Immigrant Visa Applicants (Consular Processing)

Individuals with priority dates earlier than the date listed on the “Dates of Filing” chart for their preference category and country of chargeability will be notified by the National Visa Center that they may prepare and file their supporting documentation and begin the Immigrant Visa application process. A final decision on the immigrant visa application cannot however be given until the priority date becomes current i.e. earlier than the “Final Action Date”.

Adjustment of Status Applicants (US)

Individuals who are in the United States and are eligible to adjust status to permanent residents must use the “Final Action Date” chart to determine when they may submit their applications for adjustment of status unless the Visa Bulletin indicates that they may instead use the “Date of Filing” chart. The early “Date of Filing” chart may only be used if USCIS indicates that there are sufficient immigrant visas available to support the filing of additional adjustment applications beyond that which would be received under the “Final Action Date” chart. For the month of October 2015, USCIS has agreed to permit immigrants to use the “Dates of Filing” chart to file their adjustment applications. Thus, individuals who have a priority date earlier than the “Filing Date” cut-off for the month of October may submit an adjustment application in October 2015.

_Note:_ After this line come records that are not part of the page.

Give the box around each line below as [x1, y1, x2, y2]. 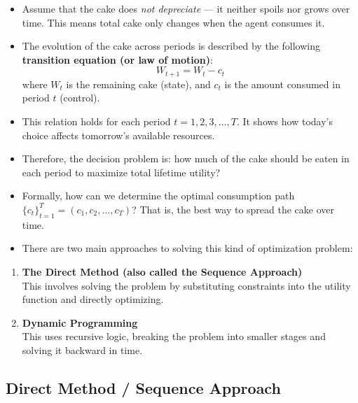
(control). [60, 90, 100, 105]
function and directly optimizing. [22, 292, 164, 306]
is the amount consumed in [224, 76, 340, 91]
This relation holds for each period [22, 114, 171, 129]
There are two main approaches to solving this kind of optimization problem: [22, 241, 353, 255]
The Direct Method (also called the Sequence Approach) [22, 264, 303, 278]
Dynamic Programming [22, 315, 138, 330]
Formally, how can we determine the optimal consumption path [22, 188, 295, 203]
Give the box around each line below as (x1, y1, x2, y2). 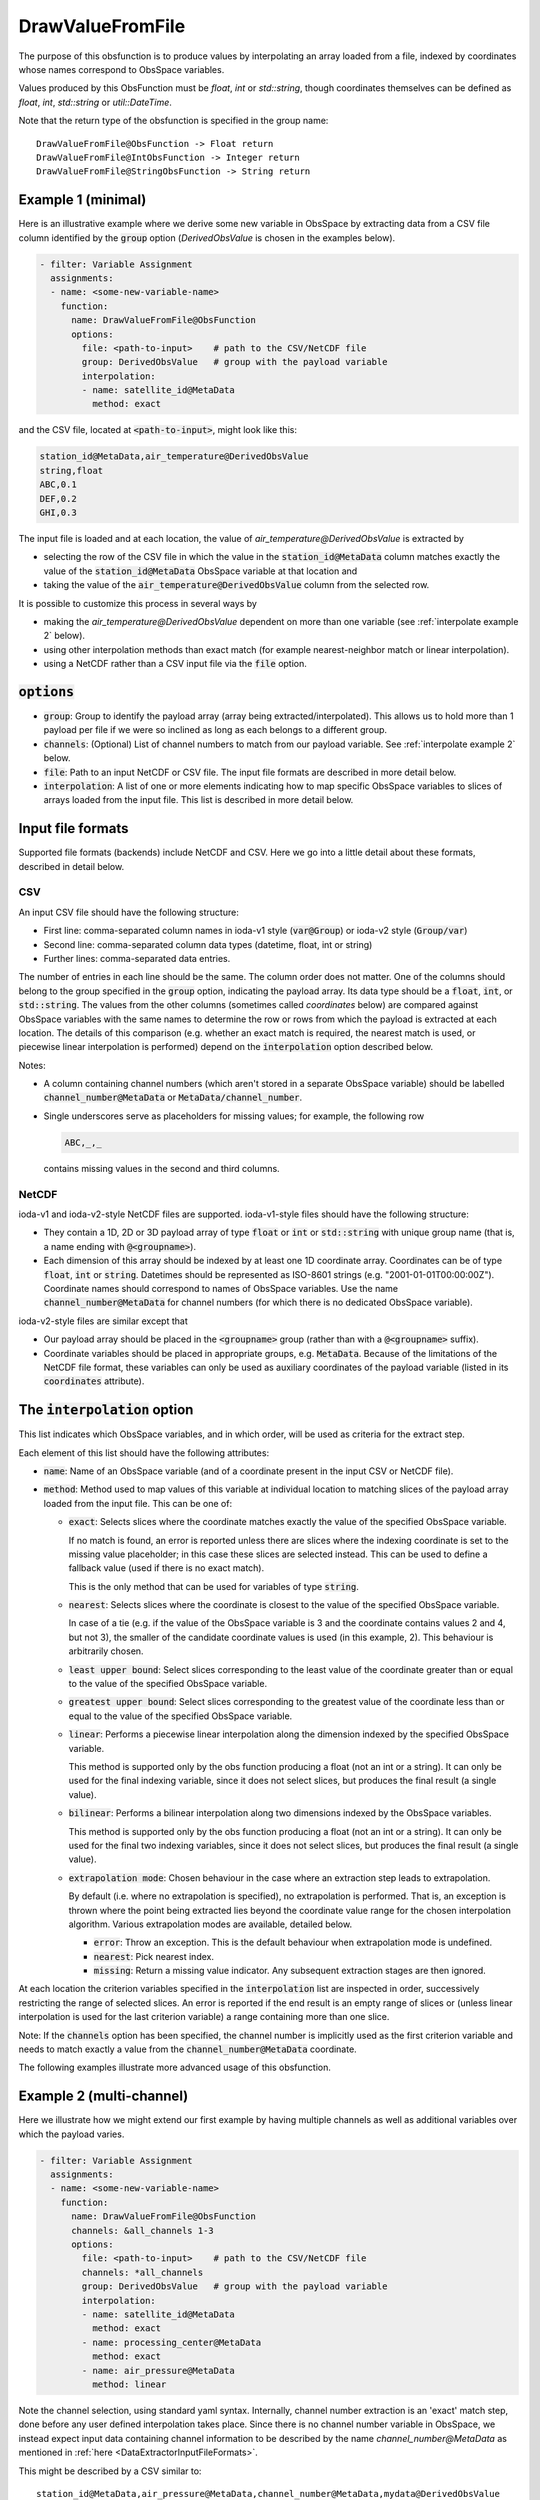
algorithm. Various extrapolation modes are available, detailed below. (68, 1918, 353, 1930)
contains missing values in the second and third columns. (43, 1162, 280, 1174)
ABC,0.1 (39, 479, 77, 490)
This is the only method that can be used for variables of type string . (68, 1580, 359, 1592)
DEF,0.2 (39, 493, 77, 504)
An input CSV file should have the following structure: (18, 906, 239, 918)
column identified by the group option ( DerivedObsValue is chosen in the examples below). (18, 231, 396, 244)
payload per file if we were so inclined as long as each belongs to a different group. (43, 724, 388, 736)
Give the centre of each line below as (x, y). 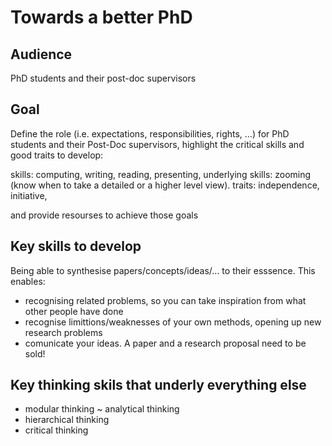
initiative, (29, 195)
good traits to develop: (57, 155)
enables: (28, 281)
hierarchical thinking (67, 420)
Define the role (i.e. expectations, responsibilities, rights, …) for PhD (150, 133)
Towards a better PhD (101, 17)
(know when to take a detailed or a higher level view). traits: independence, (165, 185)
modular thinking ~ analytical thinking (102, 409)
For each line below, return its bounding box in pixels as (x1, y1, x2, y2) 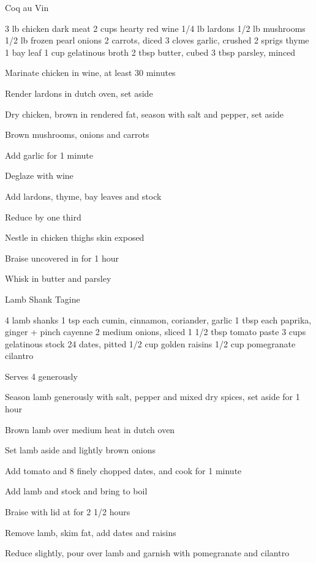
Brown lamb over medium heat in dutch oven (5, 423, 175, 436)
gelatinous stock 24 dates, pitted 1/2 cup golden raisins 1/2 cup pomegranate (5, 337, 296, 350)
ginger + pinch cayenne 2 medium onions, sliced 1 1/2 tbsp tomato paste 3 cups (5, 325, 306, 338)
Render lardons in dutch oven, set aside (5, 86, 153, 99)
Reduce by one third (5, 210, 81, 223)
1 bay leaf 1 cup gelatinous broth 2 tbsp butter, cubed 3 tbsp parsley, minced (5, 45, 296, 58)
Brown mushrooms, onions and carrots (5, 128, 149, 141)
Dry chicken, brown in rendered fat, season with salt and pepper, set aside (5, 107, 284, 120)
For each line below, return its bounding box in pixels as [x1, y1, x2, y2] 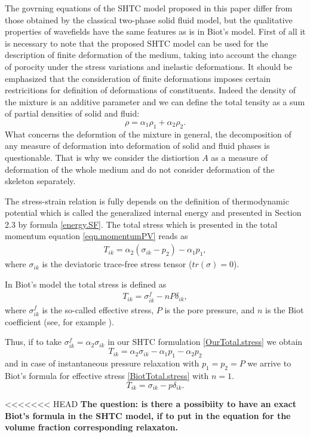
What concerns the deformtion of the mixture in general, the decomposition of [5, 127, 291, 140]
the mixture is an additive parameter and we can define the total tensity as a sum [5, 95, 305, 108]
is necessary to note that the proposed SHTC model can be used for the [5, 36, 268, 49]
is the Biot [265, 303, 304, 316]
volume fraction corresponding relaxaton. [5, 421, 178, 433]
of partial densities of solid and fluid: [5, 107, 140, 120]
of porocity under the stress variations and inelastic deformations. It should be [5, 60, 293, 72]
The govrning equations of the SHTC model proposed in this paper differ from [5, 2, 293, 14]
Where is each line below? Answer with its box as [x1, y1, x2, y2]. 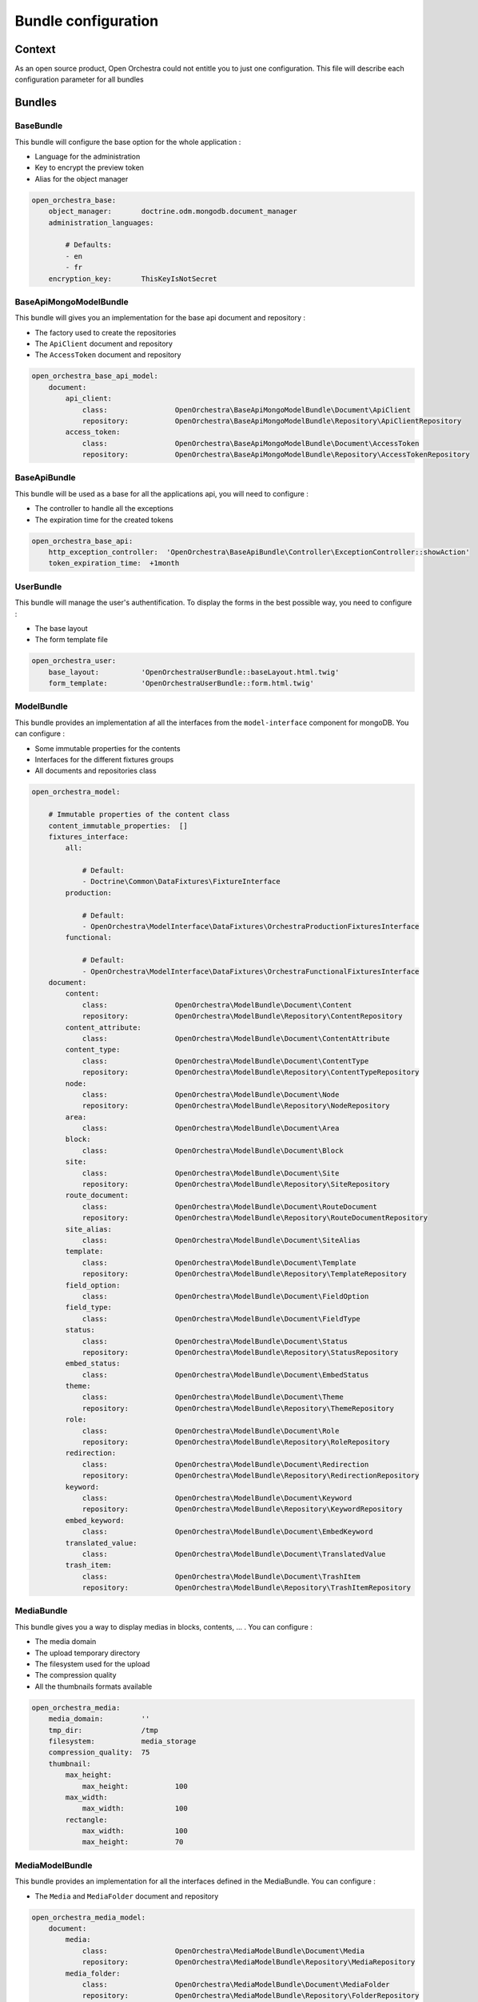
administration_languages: [48, 218, 155, 227]
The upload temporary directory [34, 1648, 141, 1658]
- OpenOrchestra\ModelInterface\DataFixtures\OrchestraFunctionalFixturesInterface [82, 967, 420, 976]
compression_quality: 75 [48, 1748, 150, 1757]
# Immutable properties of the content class [48, 810, 230, 819]
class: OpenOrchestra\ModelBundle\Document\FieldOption [82, 1292, 369, 1300]
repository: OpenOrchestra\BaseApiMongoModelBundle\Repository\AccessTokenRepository [82, 450, 471, 460]
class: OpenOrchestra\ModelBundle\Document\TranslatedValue [82, 1550, 386, 1558]
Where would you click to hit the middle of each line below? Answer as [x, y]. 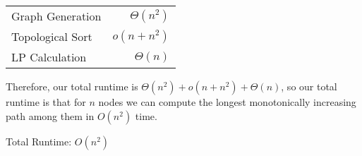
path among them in [50, 115]
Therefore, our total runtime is [72, 86]
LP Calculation [49, 57]
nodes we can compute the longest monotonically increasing [227, 102]
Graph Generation [56, 16]
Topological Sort [52, 36]
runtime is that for [46, 102]
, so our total [309, 86]
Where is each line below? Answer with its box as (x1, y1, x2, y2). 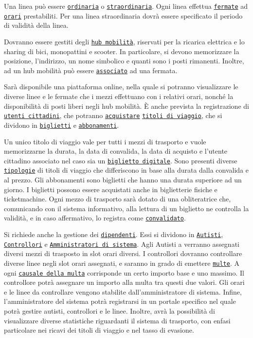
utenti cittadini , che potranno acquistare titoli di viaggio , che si (4, 110, 222, 120)
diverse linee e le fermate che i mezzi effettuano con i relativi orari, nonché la (4, 91, 234, 101)
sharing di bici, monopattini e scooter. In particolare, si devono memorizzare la (4, 46, 239, 56)
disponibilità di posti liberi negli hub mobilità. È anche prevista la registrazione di (4, 100, 249, 111)
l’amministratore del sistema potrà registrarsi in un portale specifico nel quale (4, 296, 236, 306)
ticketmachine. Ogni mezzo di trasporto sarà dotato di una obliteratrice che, (4, 194, 231, 204)
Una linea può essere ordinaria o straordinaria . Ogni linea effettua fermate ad (4, 1, 248, 11)
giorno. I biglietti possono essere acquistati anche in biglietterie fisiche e (4, 184, 217, 194)
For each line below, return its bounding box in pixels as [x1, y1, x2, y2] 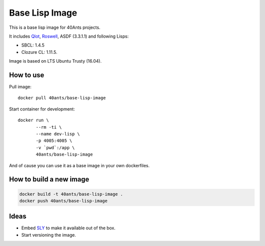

Benefits of this proposed change

At first glance, the benefits of this proposed change can be seen in the following areas: Adjustment of status applicants can file for employment authorization together with their adjustment application (I-485) and receive their EAD (Employment Authorization Document) within the 90 day timeframe. In addition, they can also file for advance parole to enable them to travel outside the US and return back without the need of securing a new visa for entry. Applicants will also be able to take advantage of the AC21 portability rule sooner rather than later. The AC21 portability rule allows adjustment applicants to change of jobs in the same or similar occupational classification for which the labor certification was certified for if the application for adjustment of status has been filed and remain pending for 180 days or more. This may also reduce the number of H-1B and L-1 extension filings and save employers thousands of dollars in filing fees each year. Lastly, but not least, in conjunction with the application of the Child Status Protection Act,  it may also have a positive impact on reducing the number of derivative beneficiaries aging out (turning 21).

Disclaimer: Information provided in this article is general in nature and not intended to constitute legal advice for any specific case. Please consult with an immigration lawyer about the specific circumstances of your case.

My Bio

Sharlene Sharmila Richards is a licensed Immigration Lawyer practicing in Houston, Texas. She is a member of the American Immigration Lawyers Association. She was admitted to the New York State Bar in 2000 and is a member of the 5th Circuit Court of Appeals and a member of the US Supreme Court. She has very successfully assisted many of her clients in their citizenship applications and interviews. If you are thinking of applying for citizenship and require advice or assistance, you may contact her at telephone number 713-623-8088 or by email at srichardslaw@aol.com to schedule a free consultation to discuss your case.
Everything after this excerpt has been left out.